The hedgerow harvest is as bounteous as the veg patch at this time of year. Sloes, cobnuts, damsons, plums - take your pick. The air below every wild apple tree is thick with cider fumes as the windfall decays. And every bush, of course, is a tangle of blackberry brambles. There's even a mirabelle tree dropping fruit all over the cars of our local Sainsbury's car park. And if there's one thing all this prime foraging demands, it's a hedgerow harvest crumble.
For those with expert knowledge, there are leaves, mushrooms and roots galore to be foraged in most hedgerows. But this requires skill - mainly the ability to recognise your quarry from something deadly, and almost always, virtually identical.
I'm not keen on my idle dog-walking forages becoming a matter of life and death so I prefer to stick to the more obvious, and perfectly delicious, harvests of apples, blackberries and cobnuts. In the main they require little explanation - see it, pick it, avoid busy fume-filled roads and dog-weeing height - but cobnuts can be a little more entertaining...
Cobnuts are just young hazelnuts and most hedgerows contain hazel so in theory they should be easy to find and pick. However, you'll have to get past the squirrels first. Hugh F-W is hilarious on the subject in The River Cottage Cookbook: If you want to find a hazel tree, follow a squirrel. And if you want to get a decent crop of nuts off it, shoot the squirrel (see page 370)...
Should you make it as far as locating a crop, the squirrels tend to leave the early green nuts to dry out before tucking in, so your harvest is likely to consist mainly of the milky soft nuts nestled within the green shells. These are delicious so it's no hardship. Once brown, the nuts taste more like your average hazelnut and are, I think, a little more predictable and less unique.
To harvest the nuts, you will need a walking stick with a hook or a giant or maybe both. Many of the best cobnuts are frustratingly just out of reach. It's like a Cotswolds version of the Tantalus myth.
In fact, the whole affair, frankly, is a cruel game invented by Nature, because your next challenge is this: many wild cobnuts are empty. Yes, empty. And you can't tell if a sweet, milky nut is waiting within the shell or if it's simply hollow or, worst of all, harbouring a maggot, until you crack it.
Of course, if you buy your cobnuts from a shop they will have most likely been cultivated in Kent where they they've got a handle on Nature and the nuts are large and rarely empty. Waitrose stock them at this time of year (of course they do).

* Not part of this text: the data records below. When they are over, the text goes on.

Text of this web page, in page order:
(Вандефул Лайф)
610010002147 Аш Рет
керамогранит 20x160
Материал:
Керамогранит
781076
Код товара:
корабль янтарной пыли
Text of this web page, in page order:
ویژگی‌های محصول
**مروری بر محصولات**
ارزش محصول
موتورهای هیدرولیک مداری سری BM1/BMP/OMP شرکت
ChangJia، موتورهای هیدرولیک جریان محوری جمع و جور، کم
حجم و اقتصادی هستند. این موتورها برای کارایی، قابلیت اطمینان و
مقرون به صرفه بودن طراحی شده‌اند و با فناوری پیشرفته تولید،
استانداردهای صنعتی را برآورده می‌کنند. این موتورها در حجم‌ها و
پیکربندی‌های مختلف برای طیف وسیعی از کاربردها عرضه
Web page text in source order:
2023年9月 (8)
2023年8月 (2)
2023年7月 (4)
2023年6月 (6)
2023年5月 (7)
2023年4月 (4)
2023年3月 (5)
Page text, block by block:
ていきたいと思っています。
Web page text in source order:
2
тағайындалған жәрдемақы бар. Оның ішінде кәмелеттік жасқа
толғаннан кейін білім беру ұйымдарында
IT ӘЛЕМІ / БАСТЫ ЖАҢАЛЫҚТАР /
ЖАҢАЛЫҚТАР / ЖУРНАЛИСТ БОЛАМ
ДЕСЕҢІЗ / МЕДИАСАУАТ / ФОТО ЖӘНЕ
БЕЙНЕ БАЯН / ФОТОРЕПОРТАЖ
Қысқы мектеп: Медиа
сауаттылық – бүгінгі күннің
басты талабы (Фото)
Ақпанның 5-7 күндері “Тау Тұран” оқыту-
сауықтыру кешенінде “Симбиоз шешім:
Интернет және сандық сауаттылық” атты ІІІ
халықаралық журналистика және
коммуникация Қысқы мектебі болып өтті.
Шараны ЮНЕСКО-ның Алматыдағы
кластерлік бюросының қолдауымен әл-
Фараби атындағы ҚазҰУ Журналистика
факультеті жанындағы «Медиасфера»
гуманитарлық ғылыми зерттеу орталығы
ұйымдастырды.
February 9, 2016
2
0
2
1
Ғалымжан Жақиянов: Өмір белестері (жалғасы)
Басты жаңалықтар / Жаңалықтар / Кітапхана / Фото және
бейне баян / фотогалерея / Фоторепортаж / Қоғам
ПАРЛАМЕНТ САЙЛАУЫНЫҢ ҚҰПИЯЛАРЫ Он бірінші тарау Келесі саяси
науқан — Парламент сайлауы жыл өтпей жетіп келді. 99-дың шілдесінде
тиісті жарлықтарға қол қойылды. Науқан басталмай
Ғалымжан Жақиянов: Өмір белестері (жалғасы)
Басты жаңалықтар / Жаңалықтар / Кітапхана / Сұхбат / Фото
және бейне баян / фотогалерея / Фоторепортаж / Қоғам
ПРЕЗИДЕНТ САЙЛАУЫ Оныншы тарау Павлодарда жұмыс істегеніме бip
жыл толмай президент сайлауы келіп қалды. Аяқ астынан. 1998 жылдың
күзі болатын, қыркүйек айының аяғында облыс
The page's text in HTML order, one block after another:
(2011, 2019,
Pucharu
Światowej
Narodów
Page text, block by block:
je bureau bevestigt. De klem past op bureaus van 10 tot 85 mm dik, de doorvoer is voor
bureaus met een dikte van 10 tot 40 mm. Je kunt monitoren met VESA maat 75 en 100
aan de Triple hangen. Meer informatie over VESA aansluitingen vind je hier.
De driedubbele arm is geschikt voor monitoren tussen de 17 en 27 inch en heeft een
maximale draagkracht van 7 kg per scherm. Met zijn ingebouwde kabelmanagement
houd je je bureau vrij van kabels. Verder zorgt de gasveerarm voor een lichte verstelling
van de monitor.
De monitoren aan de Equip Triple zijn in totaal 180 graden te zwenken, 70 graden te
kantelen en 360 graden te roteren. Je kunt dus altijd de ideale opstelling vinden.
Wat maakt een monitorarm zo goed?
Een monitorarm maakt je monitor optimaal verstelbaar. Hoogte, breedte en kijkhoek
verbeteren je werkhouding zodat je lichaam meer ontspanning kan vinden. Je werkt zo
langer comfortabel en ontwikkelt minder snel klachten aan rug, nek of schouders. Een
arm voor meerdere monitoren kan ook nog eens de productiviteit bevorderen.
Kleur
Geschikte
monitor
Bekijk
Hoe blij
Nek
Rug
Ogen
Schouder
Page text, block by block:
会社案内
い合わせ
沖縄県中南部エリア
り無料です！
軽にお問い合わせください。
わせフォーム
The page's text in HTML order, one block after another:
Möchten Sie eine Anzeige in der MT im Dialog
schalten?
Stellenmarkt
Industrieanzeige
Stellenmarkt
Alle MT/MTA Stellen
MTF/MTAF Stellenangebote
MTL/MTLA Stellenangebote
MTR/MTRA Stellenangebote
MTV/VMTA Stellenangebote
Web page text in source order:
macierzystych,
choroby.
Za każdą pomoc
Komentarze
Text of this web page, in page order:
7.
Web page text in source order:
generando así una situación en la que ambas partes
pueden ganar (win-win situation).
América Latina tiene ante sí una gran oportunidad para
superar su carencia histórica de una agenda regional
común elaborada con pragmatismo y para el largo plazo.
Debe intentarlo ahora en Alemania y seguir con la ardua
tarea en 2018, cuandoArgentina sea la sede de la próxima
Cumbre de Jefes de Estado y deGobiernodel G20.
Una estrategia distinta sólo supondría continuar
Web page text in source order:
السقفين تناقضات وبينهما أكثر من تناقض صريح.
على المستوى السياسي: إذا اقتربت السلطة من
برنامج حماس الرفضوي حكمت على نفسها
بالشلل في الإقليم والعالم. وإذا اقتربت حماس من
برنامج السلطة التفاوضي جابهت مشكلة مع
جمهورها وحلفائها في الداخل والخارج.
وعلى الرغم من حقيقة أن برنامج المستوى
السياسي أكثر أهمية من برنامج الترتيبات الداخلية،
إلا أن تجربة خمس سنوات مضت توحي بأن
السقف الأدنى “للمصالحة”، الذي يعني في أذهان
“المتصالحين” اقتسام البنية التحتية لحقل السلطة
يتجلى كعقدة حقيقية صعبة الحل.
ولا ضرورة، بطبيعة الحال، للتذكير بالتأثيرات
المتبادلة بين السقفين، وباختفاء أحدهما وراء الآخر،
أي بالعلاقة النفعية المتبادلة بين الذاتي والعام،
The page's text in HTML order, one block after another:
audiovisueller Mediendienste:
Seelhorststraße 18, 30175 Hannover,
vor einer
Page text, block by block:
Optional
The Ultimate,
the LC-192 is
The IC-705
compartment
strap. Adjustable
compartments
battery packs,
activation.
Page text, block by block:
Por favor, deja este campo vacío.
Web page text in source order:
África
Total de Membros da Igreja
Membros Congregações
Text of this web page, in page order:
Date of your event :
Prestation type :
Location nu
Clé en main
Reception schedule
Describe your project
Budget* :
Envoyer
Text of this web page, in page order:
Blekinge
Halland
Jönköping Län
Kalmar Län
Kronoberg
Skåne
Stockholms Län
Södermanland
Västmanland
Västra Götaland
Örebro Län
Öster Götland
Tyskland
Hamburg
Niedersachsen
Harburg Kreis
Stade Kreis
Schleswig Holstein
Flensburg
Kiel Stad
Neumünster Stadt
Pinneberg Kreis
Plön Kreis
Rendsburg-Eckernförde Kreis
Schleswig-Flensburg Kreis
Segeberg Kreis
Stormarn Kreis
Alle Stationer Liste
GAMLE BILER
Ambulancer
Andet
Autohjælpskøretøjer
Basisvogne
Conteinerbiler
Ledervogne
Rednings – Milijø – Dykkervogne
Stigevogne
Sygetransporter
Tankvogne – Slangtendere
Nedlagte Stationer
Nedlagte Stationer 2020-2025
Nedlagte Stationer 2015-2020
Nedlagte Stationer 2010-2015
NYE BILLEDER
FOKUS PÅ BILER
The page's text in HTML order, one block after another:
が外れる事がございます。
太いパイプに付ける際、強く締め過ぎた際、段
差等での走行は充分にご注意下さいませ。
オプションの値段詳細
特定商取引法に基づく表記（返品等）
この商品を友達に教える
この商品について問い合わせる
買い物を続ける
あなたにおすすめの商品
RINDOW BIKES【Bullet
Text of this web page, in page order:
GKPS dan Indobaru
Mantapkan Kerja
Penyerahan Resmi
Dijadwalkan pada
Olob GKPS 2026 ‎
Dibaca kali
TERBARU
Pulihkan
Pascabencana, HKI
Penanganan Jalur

Anyway, however you get your nuts, cobnuts make a cracking crumble topping. And, handily, most hedgerow pickings make a cracking filling. See, Nature isn't always a cruel mistress.
So here is my hedgerow harvest crumble recipe - perfect for an Autumn tea after a foraging dog walk. (Incidentally, the G&G spaniel is delighted that the hedgerow season has arrived - finally, the humans are rooting around the hedges just like me - I knew they'd cotton on to the joys of hedgerows eventually...)
200g blackberries, picked through and washed
3 medium sized apples
Honey, to taste
1 vanilla pod
115g wholemeal spelt flour
50g butter, cold
50g light brown sugar
40g un-shelled cobnuts (or hazelnuts)
Pre-heat the oven to 185 degrees Celsius.
Peel and core the apple, cut it into large chunks and pop it in a bowl with the blackberries and a drizzle of honey (if your apples are quite sweet you may find you don't need any honey). Slice the vanilla pod in half lengthways, scrap out the seeds and pop them in too. Mix it all up well and transfer to a deep ovenproof dish.
Cube the butter into a bowl, add the flour and rub it together with the tips of your fingers until you have a rough crumble. Don't make it too fine and sandy or it will set rock hard when cooked. Chop the nuts and mix them in together with the sugar.
Scatter the crumble over the top of the fruit and bake for around 30 minutes until the fruit is soft and the crumble is golden.
Whether you serve it with custard, cream or ice-cream is a contentious debate into which I will not stray beyond simply asking - how can it not be custard? Tinned.